PROBLEM DETAILS
Write out the line that contains "El/Bensin [306, 316]" and every line after it through the end of the entries, exactly as given and with no other lines.

MATERIAL PROVIDED
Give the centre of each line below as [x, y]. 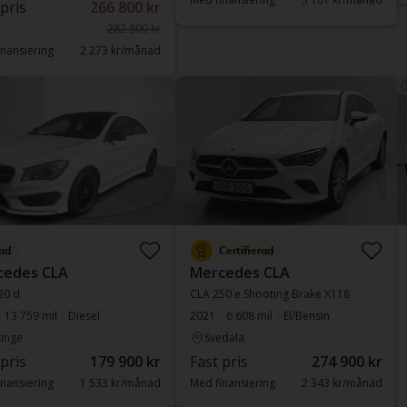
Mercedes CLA [239, 273]
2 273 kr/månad [120, 50]
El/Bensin [306, 316]
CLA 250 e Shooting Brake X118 [269, 294]
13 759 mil [30, 316]
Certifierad [246, 251]
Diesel [84, 316]
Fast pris [218, 362]

SOLUTION FOR THIS TASK
El/Bensin [306, 316]
CLA 250 e Shooting Brake X118 [269, 294]
13 759 mil [30, 316]
Certifierad [246, 251]
Diesel [84, 316]
Fast pris [218, 362]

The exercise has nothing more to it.